▸ What is needed
Once the line with "札幌市白石区菊水の保育所型認" is found in the data, output it and each following line exactly, up to and including the line with "Mobil merupakan salah", and nothing before or after.

▸ Input data
........
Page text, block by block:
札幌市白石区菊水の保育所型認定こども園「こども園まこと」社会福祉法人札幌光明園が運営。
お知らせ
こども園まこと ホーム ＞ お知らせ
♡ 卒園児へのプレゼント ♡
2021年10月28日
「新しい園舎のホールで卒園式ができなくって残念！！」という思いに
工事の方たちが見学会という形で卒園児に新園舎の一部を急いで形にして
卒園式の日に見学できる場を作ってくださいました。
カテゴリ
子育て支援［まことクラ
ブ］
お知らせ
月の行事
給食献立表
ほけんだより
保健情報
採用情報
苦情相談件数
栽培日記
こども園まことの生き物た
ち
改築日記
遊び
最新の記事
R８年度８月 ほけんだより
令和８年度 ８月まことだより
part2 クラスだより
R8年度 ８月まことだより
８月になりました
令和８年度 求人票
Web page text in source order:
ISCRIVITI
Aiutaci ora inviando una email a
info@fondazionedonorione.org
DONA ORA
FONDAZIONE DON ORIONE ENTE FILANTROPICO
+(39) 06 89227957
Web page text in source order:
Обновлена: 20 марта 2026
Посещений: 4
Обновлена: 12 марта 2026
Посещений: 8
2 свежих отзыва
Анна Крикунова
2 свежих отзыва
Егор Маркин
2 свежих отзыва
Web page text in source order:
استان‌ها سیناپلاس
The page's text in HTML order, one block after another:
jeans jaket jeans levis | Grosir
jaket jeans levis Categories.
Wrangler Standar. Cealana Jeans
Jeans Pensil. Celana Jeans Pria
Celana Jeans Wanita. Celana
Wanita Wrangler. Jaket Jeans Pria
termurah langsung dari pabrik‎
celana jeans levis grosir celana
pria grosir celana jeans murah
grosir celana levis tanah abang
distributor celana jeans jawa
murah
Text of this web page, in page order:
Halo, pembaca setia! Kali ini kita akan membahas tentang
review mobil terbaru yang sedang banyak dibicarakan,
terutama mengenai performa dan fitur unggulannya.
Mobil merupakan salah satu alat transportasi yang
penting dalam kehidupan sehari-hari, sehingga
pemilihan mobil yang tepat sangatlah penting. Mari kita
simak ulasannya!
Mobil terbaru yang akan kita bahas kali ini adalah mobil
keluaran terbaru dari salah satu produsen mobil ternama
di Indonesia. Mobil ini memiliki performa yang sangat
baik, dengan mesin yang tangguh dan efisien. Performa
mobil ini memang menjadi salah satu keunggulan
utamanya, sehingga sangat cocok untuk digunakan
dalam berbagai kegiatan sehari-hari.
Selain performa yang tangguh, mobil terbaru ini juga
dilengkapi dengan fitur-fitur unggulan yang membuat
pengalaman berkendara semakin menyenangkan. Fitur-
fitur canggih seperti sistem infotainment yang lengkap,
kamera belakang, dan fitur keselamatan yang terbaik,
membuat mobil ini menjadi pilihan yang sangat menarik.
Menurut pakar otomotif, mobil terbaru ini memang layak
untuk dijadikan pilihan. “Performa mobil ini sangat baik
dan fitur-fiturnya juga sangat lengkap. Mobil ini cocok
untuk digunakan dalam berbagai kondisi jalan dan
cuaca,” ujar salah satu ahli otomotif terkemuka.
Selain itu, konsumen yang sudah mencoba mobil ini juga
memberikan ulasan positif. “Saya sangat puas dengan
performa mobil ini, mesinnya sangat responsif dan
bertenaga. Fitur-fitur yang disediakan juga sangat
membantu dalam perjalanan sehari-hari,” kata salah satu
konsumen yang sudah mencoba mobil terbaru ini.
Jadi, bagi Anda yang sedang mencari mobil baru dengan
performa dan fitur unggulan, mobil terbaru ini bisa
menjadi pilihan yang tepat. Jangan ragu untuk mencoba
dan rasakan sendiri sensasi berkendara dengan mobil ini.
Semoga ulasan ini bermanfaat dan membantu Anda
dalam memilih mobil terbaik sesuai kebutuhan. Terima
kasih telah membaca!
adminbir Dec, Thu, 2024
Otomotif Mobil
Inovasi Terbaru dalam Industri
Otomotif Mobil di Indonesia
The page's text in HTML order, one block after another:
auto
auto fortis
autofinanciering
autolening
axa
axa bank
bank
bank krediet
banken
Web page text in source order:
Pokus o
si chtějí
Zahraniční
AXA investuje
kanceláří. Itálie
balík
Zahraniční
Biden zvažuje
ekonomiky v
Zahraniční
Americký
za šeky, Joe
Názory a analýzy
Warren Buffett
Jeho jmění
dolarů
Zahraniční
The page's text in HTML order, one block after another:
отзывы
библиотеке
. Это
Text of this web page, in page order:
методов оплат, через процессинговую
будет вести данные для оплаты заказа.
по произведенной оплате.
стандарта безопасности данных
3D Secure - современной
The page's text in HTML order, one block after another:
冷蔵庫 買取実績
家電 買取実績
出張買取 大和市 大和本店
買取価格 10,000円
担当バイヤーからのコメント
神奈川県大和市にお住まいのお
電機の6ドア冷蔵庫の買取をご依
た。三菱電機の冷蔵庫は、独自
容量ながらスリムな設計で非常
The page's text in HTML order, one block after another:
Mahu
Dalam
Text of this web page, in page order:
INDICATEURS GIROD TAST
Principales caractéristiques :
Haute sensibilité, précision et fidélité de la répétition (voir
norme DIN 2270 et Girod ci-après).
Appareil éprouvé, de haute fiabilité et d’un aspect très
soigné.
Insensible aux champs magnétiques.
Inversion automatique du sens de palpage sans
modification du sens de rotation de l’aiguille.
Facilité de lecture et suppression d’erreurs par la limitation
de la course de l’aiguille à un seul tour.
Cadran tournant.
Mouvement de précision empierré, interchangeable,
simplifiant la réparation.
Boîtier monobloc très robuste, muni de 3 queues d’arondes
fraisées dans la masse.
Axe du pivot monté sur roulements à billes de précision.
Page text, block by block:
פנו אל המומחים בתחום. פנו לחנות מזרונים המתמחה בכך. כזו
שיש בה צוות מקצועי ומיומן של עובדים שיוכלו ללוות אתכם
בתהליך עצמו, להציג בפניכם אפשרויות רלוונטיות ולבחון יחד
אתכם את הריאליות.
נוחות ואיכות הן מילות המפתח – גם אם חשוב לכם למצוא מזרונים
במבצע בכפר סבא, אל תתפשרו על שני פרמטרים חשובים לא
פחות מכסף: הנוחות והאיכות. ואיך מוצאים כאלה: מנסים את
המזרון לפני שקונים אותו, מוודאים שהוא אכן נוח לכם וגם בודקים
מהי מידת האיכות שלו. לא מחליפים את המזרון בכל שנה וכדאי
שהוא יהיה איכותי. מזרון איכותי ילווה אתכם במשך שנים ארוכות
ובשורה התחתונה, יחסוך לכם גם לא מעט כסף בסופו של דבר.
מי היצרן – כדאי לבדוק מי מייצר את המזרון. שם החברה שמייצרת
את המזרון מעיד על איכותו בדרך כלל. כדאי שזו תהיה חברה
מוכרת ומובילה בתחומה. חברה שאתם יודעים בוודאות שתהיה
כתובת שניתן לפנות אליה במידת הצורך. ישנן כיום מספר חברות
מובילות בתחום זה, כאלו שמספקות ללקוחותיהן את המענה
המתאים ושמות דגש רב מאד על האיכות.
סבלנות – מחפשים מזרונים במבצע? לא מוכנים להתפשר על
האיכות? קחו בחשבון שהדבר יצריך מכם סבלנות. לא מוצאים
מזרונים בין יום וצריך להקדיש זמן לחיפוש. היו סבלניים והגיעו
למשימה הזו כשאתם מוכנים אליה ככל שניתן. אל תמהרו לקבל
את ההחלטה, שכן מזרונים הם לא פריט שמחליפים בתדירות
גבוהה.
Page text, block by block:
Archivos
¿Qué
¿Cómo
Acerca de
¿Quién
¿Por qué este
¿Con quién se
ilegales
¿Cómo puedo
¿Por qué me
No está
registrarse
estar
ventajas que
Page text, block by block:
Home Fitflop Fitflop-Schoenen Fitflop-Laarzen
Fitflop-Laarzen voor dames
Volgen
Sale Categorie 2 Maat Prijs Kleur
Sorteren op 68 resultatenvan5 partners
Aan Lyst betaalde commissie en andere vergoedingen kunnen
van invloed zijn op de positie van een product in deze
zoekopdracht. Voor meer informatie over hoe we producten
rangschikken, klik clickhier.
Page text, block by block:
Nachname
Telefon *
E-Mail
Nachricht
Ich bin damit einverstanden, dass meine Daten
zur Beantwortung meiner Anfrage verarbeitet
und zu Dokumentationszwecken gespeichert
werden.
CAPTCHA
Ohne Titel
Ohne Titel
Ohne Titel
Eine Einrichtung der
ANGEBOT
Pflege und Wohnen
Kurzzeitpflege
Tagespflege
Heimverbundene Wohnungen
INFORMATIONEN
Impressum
........
▸ Answer to this exercise
札幌市白石区菊水の保育所型認定こども園「こども園まこと」社会福祉法人札幌光明園が運営。
お知らせ
こども園まこと ホーム ＞ お知らせ
♡ 卒園児へのプレゼント ♡
2021年10月28日
「新しい園舎のホールで卒園式ができなくって残念！！」という思いに
工事の方たちが見学会という形で卒園児に新園舎の一部を急いで形にして
卒園式の日に見学できる場を作ってくださいました。
カテゴリ
子育て支援［まことクラ
ブ］
お知らせ
月の行事
給食献立表
ほけんだより
保健情報
採用情報
苦情相談件数
栽培日記
こども園まことの生き物た
ち
改築日記
遊び
最新の記事
R８年度８月 ほけんだより
令和８年度 ８月まことだより
part2 クラスだより
R8年度 ８月まことだより
８月になりました
令和８年度 求人票
Web page text in source order:
ISCRIVITI
Aiutaci ora inviando una email a
info@fondazionedonorione.org
DONA ORA
FONDAZIONE DON ORIONE ENTE FILANTROPICO
+(39) 06 89227957
Web page text in source order:
Обновлена: 20 марта 2026
Посещений: 4
Обновлена: 12 марта 2026
Посещений: 8
2 свежих отзыва
Анна Крикунова
2 свежих отзыва
Егор Маркин
2 свежих отзыва
Web page text in source order:
استان‌ها سیناپلاس
The page's text in HTML order, one block after another:
jeans jaket jeans levis | Grosir
jaket jeans levis Categories.
Wrangler Standar. Cealana Jeans
Jeans Pensil. Celana Jeans Pria
Celana Jeans Wanita. Celana
Wanita Wrangler. Jaket Jeans Pria
termurah langsung dari pabrik‎
celana jeans levis grosir celana
pria grosir celana jeans murah
grosir celana levis tanah abang
distributor celana jeans jawa
murah
Text of this web page, in page order:
Halo, pembaca setia! Kali ini kita akan membahas tentang
review mobil terbaru yang sedang banyak dibicarakan,
terutama mengenai performa dan fitur unggulannya.
Mobil merupakan salah satu alat transportasi yang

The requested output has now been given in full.